:: TASK INSTRUCTIONS ::
Output each record exactly as given. Leave out every picture.

:: SOURCE MATERIAL ::
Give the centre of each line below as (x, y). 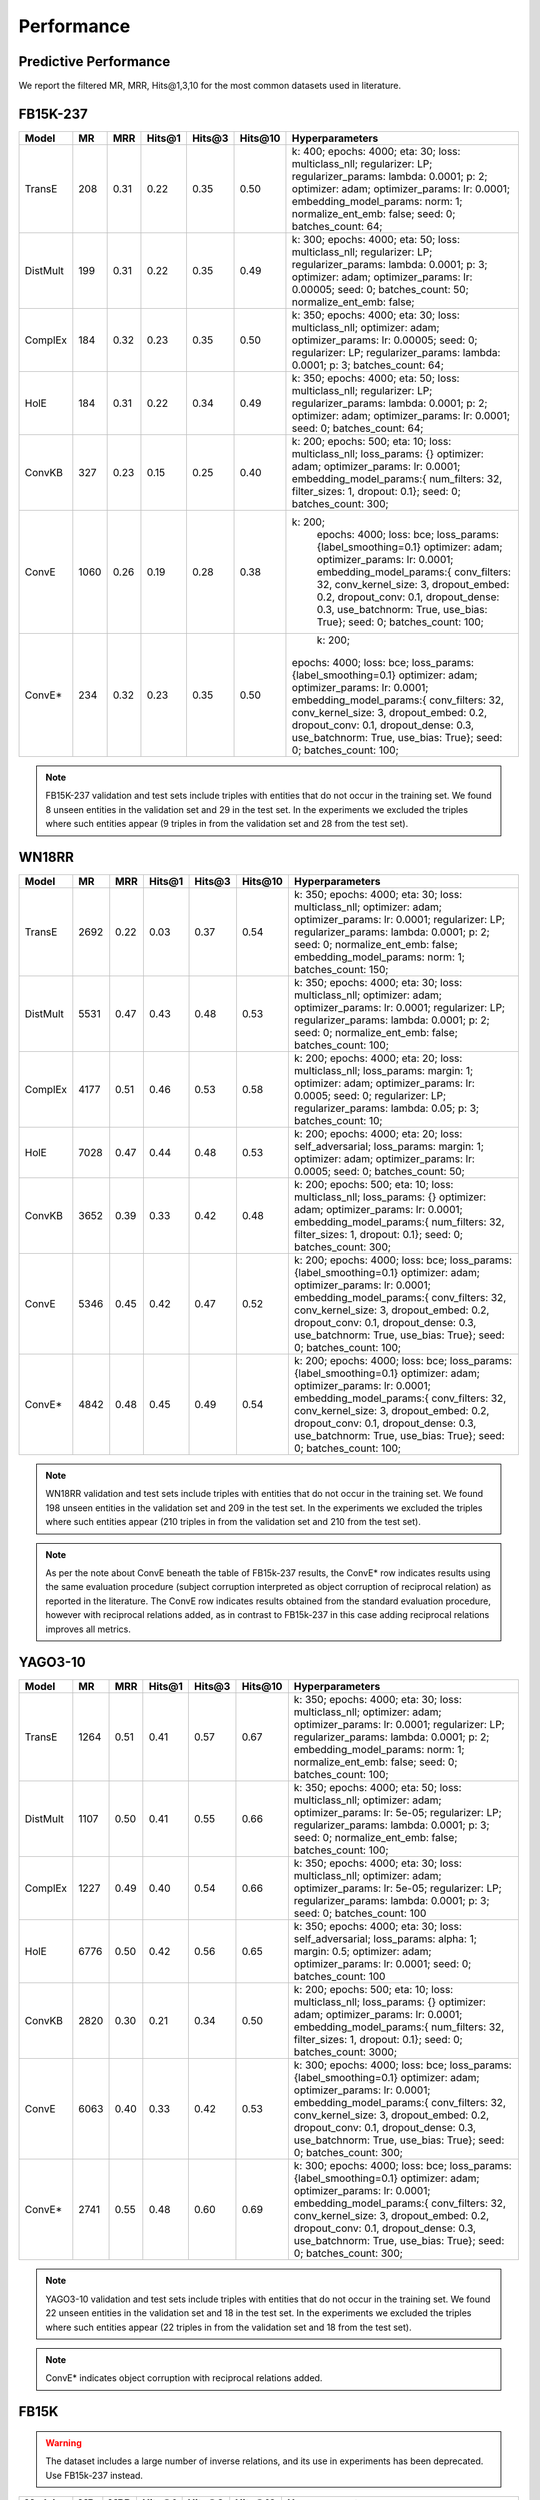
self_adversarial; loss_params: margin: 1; (389, 1147)
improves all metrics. (88, 1629)
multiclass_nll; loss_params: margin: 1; (383, 1071)
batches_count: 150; (341, 970)
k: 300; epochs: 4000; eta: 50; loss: (375, 239)
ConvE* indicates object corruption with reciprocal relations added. (184, 2378)
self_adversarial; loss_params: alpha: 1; (385, 1939)
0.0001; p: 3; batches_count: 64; (367, 365)

:: ANSWER TO THIS TASK ::
Give the centre of each line below as (x, y). 
self_adversarial; loss_params: margin: 1; (389, 1147)
improves all metrics. (88, 1629)
multiclass_nll; loss_params: margin: 1; (383, 1071)
batches_count: 150; (341, 970)
k: 300; epochs: 4000; eta: 50; loss: (375, 239)
ConvE* indicates object corruption with reciprocal relations added. (184, 2378)
self_adversarial; loss_params: alpha: 1; (385, 1939)
0.0001; p: 3; batches_count: 64; (367, 365)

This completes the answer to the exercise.